Dhana fühlte, wie ihr das Blut den Rücken hinabrann, bevor es von dem groben Stoff des Hemdes aufgesogen wurde. In der brütenden Hitze war es längst schweißgetränkt, und das Salz brannte nun heftig in den frischen wunden. Ja, dies mußte genügen, um ihren Zorn zu beherrschen. Ihre Entscheidung, die angespitzten Holzspäne, die sie eigens vorbereitet hatte, um sie unter die Haut ihrer Unterarme zu schieben, nicht zu verwenden, war klug gewesen. Wer weiß, ob sie sie nicht noch brauchen würde, falls der Schmerz durch die Dornen nach einer Weile nicht mehr stark genug wäre. Eine Angst, die sie seit neuestem bisweilen plagte - daß es dereinst nichts mehr geben könnte, was stark genug wäre, um ihr die Kraft zu geben, die sie brauchte, um sich beherrschen zu können. Oder - und das wäre ungleich schlimmer - daß die Daimonen des Schmerzes sie besiegten, wie es schon einmal geschehen war, damals am Anfang ihrer Karriere als Inquisitorin, als sie noch nicht genau hatte einschätzen können, wie stark ihre selbstzugefügten Qualen sein mußten, um den Verlockungen des Haß-Daimons zu widerstehen. Sie hatte tagelang keine Nahrung zu sich genommen, sich unablässig gegeißelt und war am Ende so geschwächt gewesen, daß sie während der Befragung des Sünders ohnmächtig geworden war. Oh, wie mitleidig sie alle getan hatten, diese weisen Schwestern und Brüder des Ordens, als sie nach vielen Tagen aus dem Fieberdelirium erwacht war, doch sie, Dhana, hatte den Triumph und die Schadenfreude in ihren Augen gesehen. Damals hatte sie sich geschworen, daß es nie wieder dazu kommen sollte. Von nun an wollte sie vorsichtig und maßvoll sein. Nie wieder sollte ein Sterblicher ihre Schwäche sehen.

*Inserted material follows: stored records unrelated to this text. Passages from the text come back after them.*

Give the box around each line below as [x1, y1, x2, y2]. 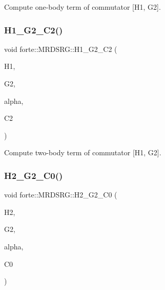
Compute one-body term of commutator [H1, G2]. [4, 2, 161, 12]
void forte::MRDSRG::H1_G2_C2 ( [4, 43, 117, 54]
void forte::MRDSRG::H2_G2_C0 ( [4, 189, 117, 200]
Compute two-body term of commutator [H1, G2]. [4, 147, 161, 158]
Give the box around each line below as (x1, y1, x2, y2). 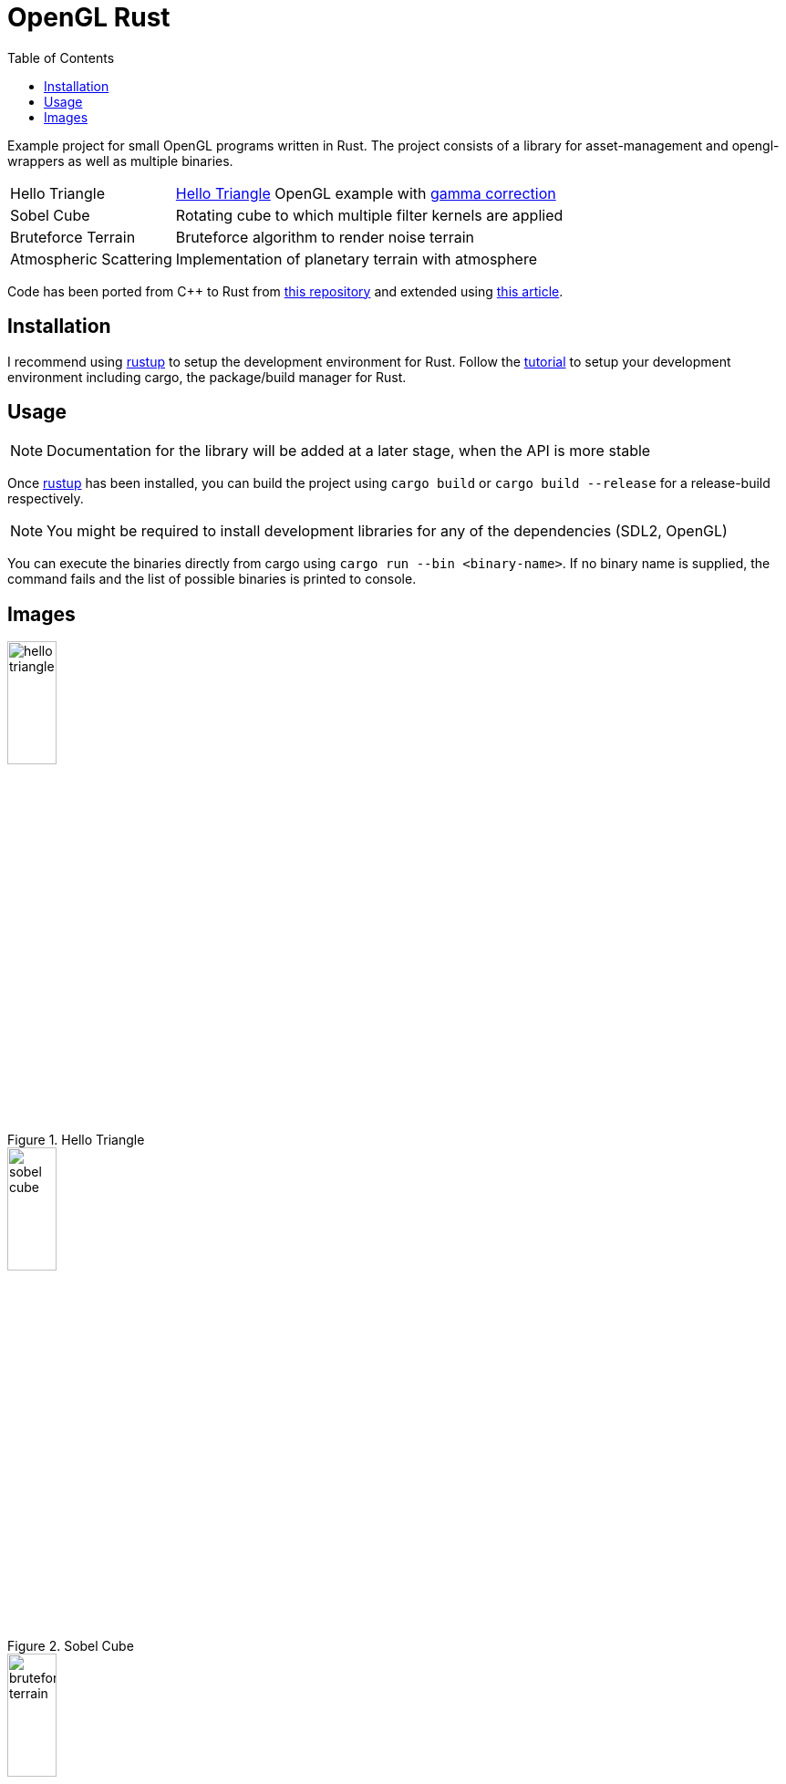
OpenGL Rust (7, 2, 171, 33)
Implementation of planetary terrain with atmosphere (175, 249, 538, 268)
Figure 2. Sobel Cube (7, 1638, 134, 1654)
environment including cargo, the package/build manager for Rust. (7, 368, 407, 385)
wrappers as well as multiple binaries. (7, 152, 233, 169)
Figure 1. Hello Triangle (7, 1132, 145, 1148)
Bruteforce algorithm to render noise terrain (175, 227, 475, 246)
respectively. (7, 491, 84, 507)
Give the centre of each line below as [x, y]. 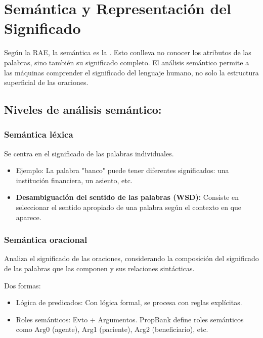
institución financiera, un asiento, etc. [74, 180]
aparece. [29, 217]
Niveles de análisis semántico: [83, 110]
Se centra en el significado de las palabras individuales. [89, 153]
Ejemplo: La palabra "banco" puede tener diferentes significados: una [122, 170]
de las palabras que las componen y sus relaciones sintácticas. [99, 268]
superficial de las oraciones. [46, 82]
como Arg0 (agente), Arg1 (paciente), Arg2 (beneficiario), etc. [112, 329]
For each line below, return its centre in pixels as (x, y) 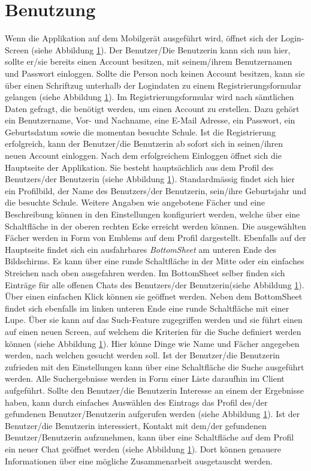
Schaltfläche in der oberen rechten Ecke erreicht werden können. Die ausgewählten (155, 226)
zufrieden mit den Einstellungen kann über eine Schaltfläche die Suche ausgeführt (155, 366)
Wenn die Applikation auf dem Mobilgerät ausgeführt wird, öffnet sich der (141, 38)
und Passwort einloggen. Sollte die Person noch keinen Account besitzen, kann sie (155, 73)
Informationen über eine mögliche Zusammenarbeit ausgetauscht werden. (139, 461)
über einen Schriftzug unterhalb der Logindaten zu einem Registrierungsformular (153, 85)
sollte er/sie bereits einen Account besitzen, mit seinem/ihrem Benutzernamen (149, 61)
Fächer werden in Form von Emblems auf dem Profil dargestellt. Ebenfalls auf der (155, 238)
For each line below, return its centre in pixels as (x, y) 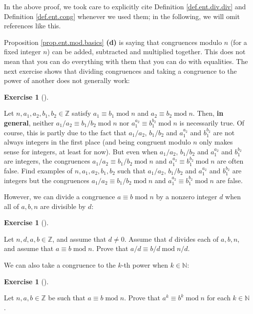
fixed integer (22, 52)
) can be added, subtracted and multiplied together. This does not (146, 52)
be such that (67, 298)
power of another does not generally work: (67, 80)
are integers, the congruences (47, 161)
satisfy (82, 113)
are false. (229, 180)
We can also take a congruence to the (60, 265)
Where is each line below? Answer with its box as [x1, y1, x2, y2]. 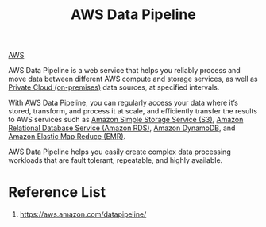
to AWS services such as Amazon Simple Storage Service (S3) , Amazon [8, 115, 244, 125]
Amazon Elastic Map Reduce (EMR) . [8, 132, 126, 141]
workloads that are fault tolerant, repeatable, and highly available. [8, 156, 223, 165]
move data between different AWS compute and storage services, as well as [8, 74, 258, 84]
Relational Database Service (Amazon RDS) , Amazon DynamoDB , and [8, 123, 236, 133]
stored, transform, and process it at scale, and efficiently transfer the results [8, 106, 258, 116]
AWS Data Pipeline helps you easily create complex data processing [8, 147, 232, 156]
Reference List [8, 183, 106, 202]
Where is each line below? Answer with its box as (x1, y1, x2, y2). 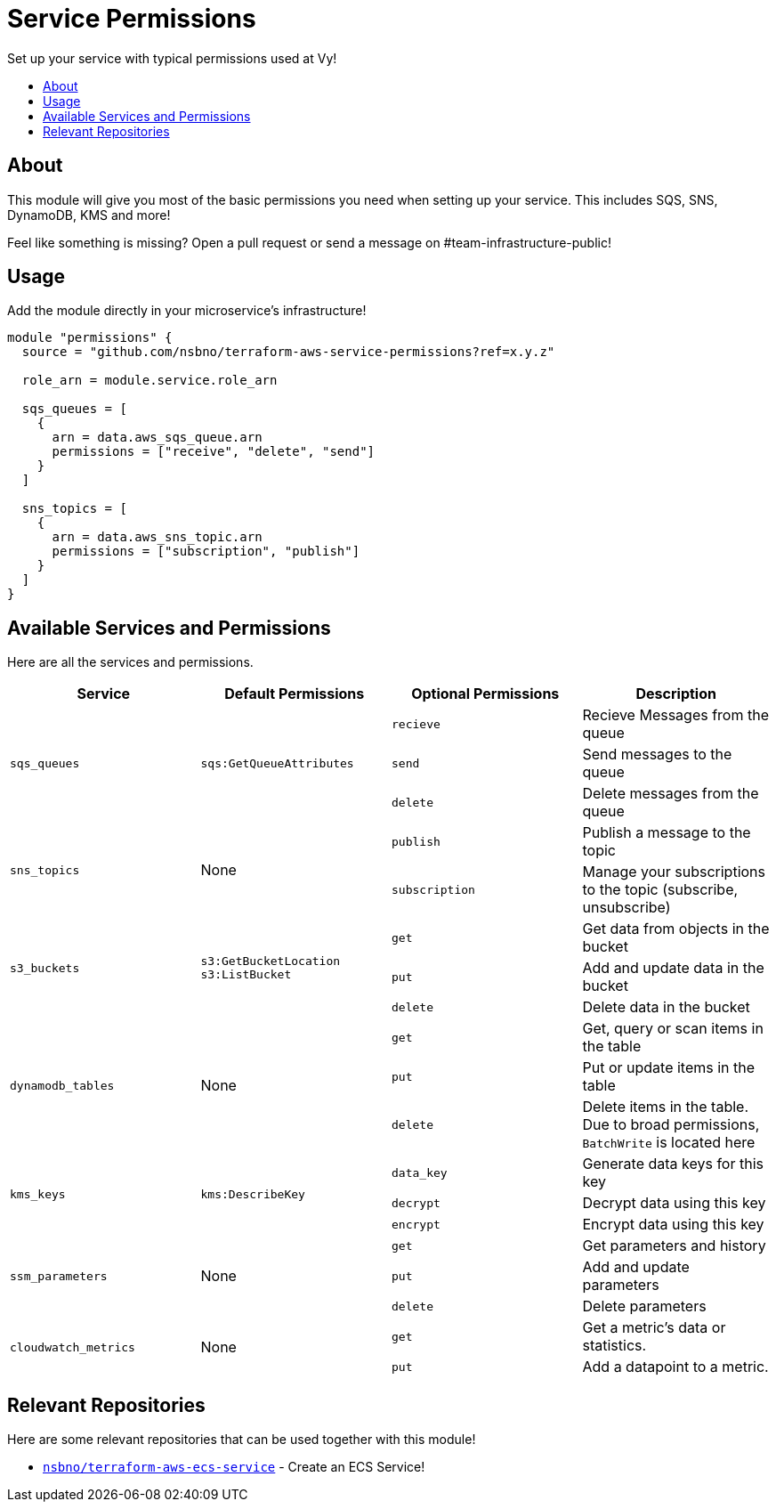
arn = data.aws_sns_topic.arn (52, 530, 263, 545)
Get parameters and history (582, 1237, 766, 1255)
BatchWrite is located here (582, 1133, 756, 1152)
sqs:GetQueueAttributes (200, 756, 354, 770)
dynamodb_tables (10, 1078, 115, 1092)
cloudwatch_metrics (10, 1340, 135, 1354)
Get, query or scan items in (582, 1019, 764, 1038)
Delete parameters (582, 1297, 707, 1316)
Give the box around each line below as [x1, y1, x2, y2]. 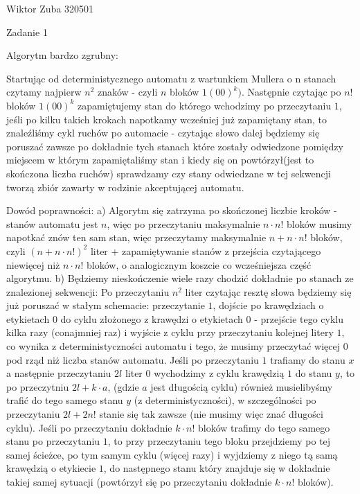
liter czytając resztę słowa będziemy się [185, 284, 352, 299]
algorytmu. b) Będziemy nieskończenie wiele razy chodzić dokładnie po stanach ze [6, 271, 354, 285]
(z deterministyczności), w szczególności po [134, 393, 316, 407]
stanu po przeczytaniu [6, 434, 100, 448]
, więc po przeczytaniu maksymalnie [107, 216, 260, 231]
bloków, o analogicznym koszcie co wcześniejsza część [86, 257, 312, 272]
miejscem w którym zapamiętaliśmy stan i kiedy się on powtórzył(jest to [6, 152, 314, 167]
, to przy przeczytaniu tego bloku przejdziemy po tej [107, 434, 331, 448]
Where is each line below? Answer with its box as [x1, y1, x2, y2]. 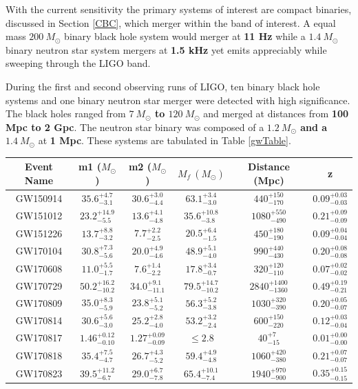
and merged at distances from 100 [203, 106, 348, 121]
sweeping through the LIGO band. [6, 56, 151, 70]
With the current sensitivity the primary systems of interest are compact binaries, [6, 2, 352, 16]
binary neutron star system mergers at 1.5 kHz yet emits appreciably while [6, 42, 327, 57]
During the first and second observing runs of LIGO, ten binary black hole [6, 79, 320, 93]
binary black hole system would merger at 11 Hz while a [64, 29, 306, 43]
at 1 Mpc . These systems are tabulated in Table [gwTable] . [38, 133, 291, 148]
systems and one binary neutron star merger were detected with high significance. [6, 92, 350, 107]
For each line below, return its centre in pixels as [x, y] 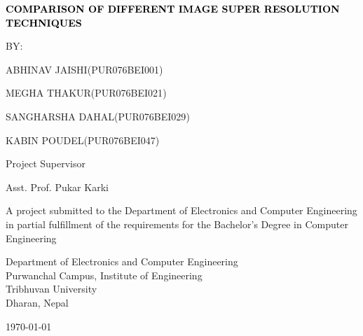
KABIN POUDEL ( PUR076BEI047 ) [83, 140]
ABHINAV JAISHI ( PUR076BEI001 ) [84, 69]
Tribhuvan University [52, 289]
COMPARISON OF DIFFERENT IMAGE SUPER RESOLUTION [173, 8]
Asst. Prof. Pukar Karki [57, 187]
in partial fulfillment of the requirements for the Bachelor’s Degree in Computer [177, 224]
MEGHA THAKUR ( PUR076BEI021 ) [86, 93]
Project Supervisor [46, 163]
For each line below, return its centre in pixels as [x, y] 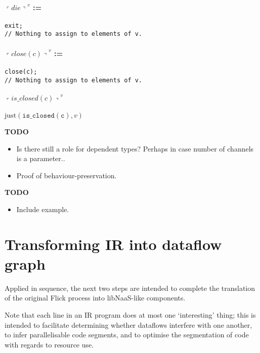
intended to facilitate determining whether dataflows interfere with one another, [128, 324]
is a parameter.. [41, 158]
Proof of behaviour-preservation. [67, 175]
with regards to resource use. [49, 344]
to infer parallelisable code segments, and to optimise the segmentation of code [127, 335]
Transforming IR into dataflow [113, 244]
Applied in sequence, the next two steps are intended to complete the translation [130, 288]
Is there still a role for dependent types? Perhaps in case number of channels [135, 148]
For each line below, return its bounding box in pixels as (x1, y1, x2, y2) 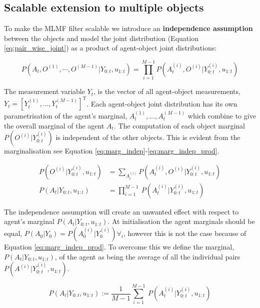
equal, (4, 228, 22, 238)
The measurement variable (4, 86, 85, 96)
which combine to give (187, 110, 256, 121)
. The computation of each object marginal (113, 120, 245, 130)
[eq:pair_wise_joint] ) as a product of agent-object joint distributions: (4, 42, 217, 53)
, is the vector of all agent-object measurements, (93, 86, 240, 96)
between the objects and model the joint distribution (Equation (4, 32, 198, 43)
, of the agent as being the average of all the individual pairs (54, 251, 240, 261)
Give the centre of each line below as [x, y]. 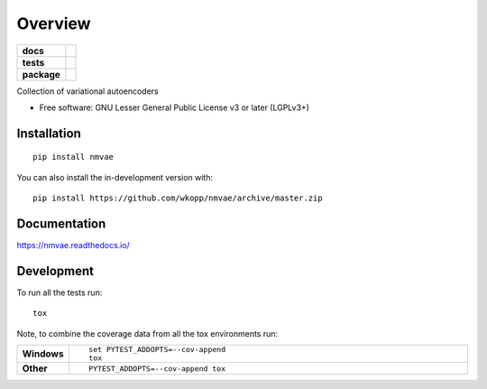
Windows [43, 354]
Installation [49, 133]
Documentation [61, 223]
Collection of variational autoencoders [87, 91]
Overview [54, 23]
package [41, 74]
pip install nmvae [74, 157]
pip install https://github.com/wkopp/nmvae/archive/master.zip [178, 198]
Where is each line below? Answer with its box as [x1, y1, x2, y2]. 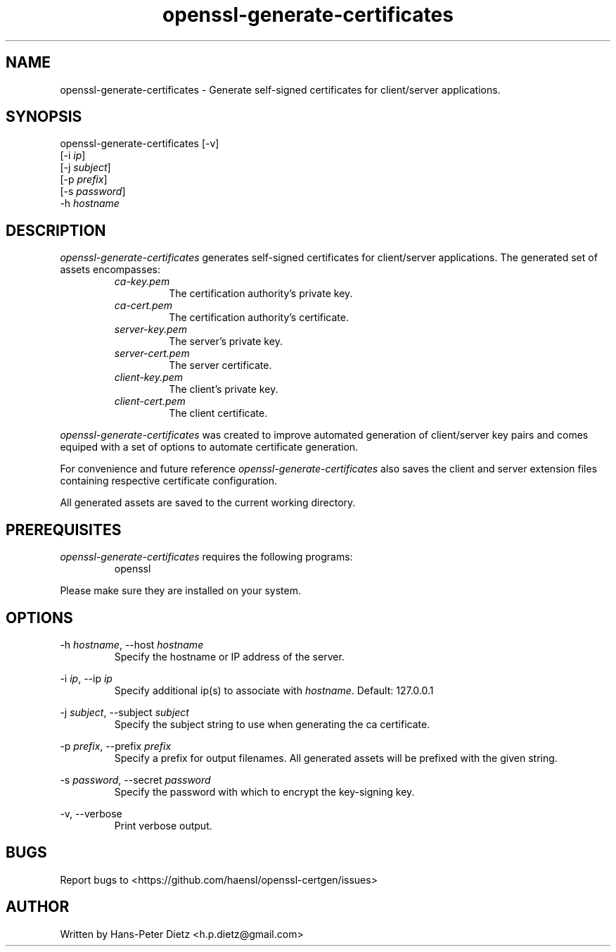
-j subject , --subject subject [60, 706, 189, 718]
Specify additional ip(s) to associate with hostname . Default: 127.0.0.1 [114, 684, 434, 696]
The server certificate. [169, 359, 272, 372]
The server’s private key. [169, 335, 283, 348]
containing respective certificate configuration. [60, 475, 278, 487]
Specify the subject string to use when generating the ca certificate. [114, 718, 430, 730]
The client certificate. [169, 407, 268, 420]
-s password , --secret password [60, 773, 211, 786]
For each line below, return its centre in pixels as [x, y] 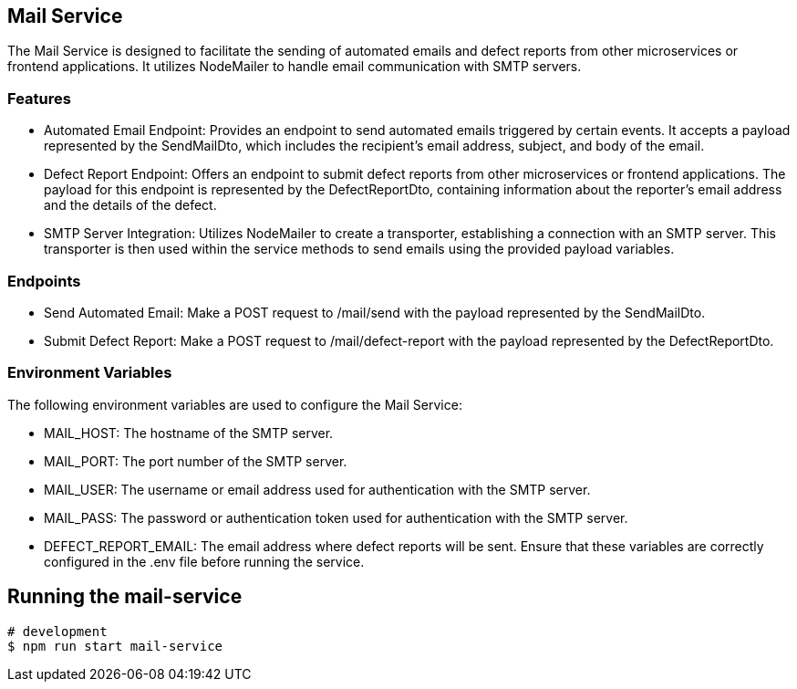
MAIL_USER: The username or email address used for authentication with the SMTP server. [317, 489]
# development [57, 631]
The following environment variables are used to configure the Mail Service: [235, 404]
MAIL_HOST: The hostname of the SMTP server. [189, 433]
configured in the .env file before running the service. [204, 561]
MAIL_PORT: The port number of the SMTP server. [196, 461]
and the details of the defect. [130, 205]
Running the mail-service [125, 597]
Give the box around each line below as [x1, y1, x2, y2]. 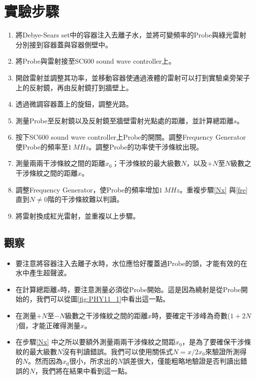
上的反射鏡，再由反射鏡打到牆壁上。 [15, 82, 133, 92]
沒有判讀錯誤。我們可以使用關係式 [63, 346, 173, 356]
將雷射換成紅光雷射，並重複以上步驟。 [15, 210, 140, 221]
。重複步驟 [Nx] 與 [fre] [179, 184, 248, 194]
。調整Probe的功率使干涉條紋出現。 [89, 141, 203, 152]
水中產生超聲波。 [15, 267, 71, 278]
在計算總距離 [15, 284, 57, 294]
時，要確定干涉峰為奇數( [152, 310, 230, 321]
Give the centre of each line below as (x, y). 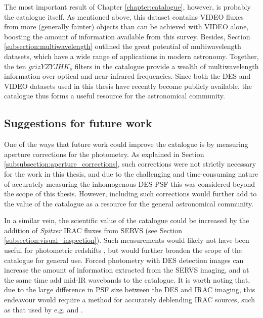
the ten (15, 66)
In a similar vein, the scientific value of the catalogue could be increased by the (127, 220)
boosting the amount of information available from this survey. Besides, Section (127, 36)
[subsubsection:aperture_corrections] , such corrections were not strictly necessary (130, 164)
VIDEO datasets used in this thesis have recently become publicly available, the (128, 86)
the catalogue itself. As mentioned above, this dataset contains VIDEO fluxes (124, 16)
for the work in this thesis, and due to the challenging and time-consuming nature (131, 173)
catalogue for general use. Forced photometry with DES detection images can (124, 260)
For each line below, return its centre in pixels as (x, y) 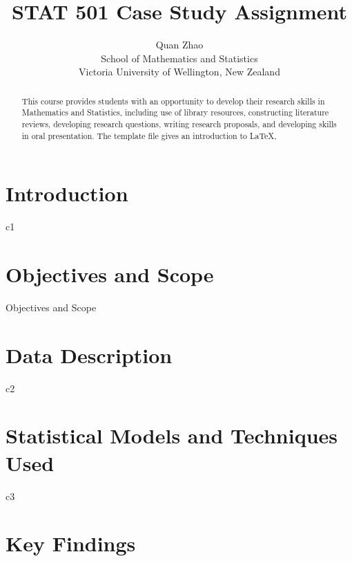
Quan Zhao (179, 45)
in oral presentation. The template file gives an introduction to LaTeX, (149, 135)
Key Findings (71, 543)
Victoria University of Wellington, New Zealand (179, 72)
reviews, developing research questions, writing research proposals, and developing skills (179, 124)
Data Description (89, 355)
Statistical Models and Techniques (172, 435)
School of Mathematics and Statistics (179, 58)
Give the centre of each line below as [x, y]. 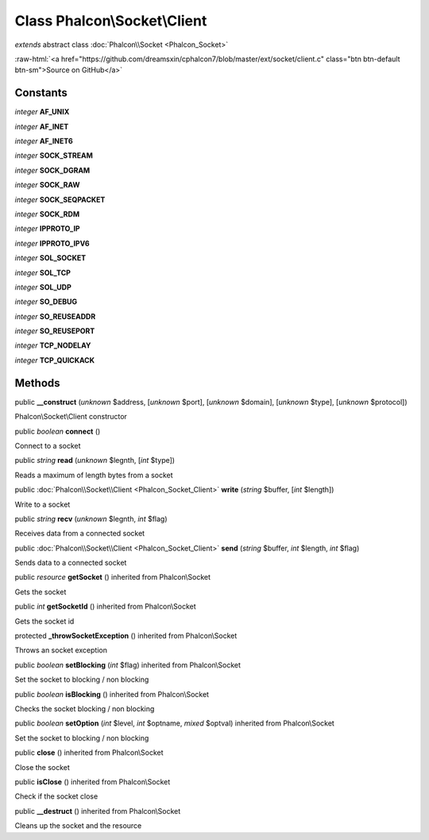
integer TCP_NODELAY [53, 345]
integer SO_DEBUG [46, 301]
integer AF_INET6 [44, 141]
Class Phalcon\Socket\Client [111, 21]
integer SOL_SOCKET [50, 258]
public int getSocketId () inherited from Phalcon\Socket [105, 607]
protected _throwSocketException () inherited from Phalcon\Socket [126, 636]
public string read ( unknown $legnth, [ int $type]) [95, 461]
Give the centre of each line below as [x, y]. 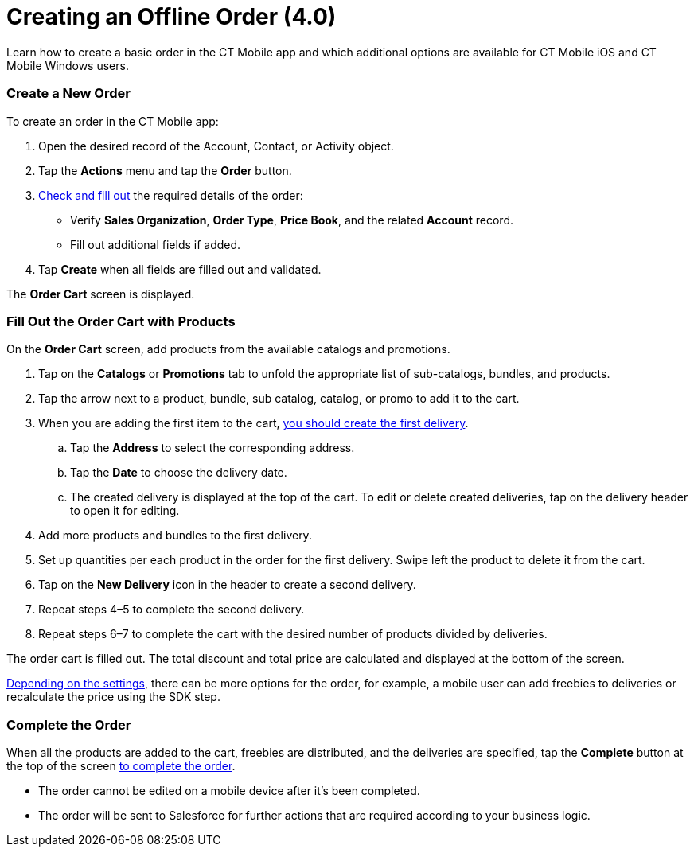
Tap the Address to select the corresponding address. [212, 448]
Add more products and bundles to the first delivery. [175, 536]
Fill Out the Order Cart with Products [121, 321]
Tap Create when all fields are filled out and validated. [180, 269]
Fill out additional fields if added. [156, 244]
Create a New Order [68, 93]
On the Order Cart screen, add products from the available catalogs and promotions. [228, 349]
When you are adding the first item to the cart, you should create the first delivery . [253, 423]

Leise zitierte sie den Wortlaut des achten Dars: "Die Ritterin sei sich allzeit gewahr, daß sie sterblich und gering vor dem Angesicht des Herrn. Sie erniedrige sich deshalb durch Geißelung und Buße. Sie erlerne Bescheidenheit und Demut (bei diesen Worten berührte sie leicht ihre linke Wange, auf der das kem'sche Zeichen der Demut eintätowiert war), denn nichts ist der Mensch vor dem Herrn. Die Ritterin mag freiwillig den Weg der Fünf Tage gehen, auf daß sie besonderes Wohlgefallen vor dem Herrn erlange. Wer hierin aber versagt, der sei den Niederhöllen anheimgefallen! Dies aber ist der Schmerz." Ránebet Dhana faßte die Zügel ihrer wild schnaubenden Stute kürzer und atmete noch einmal tief durch. Die Schmerzen durchfuhren sie wie glühende Nadeln und beinahe lächelte sie. Ja, so würde sie diesen Tag meistern. Sie war Inquisitorin, der Herr würde sie leiten...

***

Ránebet Dhana ließ ihren Blick über die vom Morgennebel bedeckten Felder schweifen. Endlich lag der Wald hinter ihnen. In der Ferne konnte sie bereits die Palisaden Djásets erspähen. Kurz flackerte in ihr die Lust auf, ihrer Stute den Kopf freizugeben, ihren Ordensleuten den Befehl zum Angriff zu geben, und diesen verrotteten Koben des Unglaubens und der Wollust einfach niederzubrennen. "Herr, oh Herr! Stärke uns! Auf daß wir zerschmettern die Ungläubigen. Ihr Blut soll vergossen werden, ihre Häuser verbrannt, auf daß keine Spur mehr bleibe." Ihre Lippen formten lautlos diese alten kem'schen Worte, die bereits vor mehr als dreitausend Jahren von ihrem Volk gerufen worden waren. Zwar untersagte damals wie heute der Hl. Rabe die Missionierung der Ungläubigen durch Feuer und Schwert, doch Dhana wußte, daß Irr- und Unglauben stets nur einen Schritt von Häresie und Ketzerei entfernt lagen, und allzu leicht konnten schwache Seelen diese Linie überschreiten und sich damit in ewige Verdammnis stürzen. Und diese gefallenen Seelen lauerten all überall. Selbst auf dem heiligen Rabenthron! Als die nisutliche Schlange die Nachfolge ihrer unwürdigen Brut bekannt gegeben hatte, da hatte sie einen Moment lang ihr wahres Gesicht gezeigt, und sie, Dhana, hatte es erkannt. Nun brach also die Zeit der letzten, alles entscheidenden Schlacht an, an dessen Ende der herrliche Rabe über die grausigen Geschöpfe der Niederhöllen triumphieren würde.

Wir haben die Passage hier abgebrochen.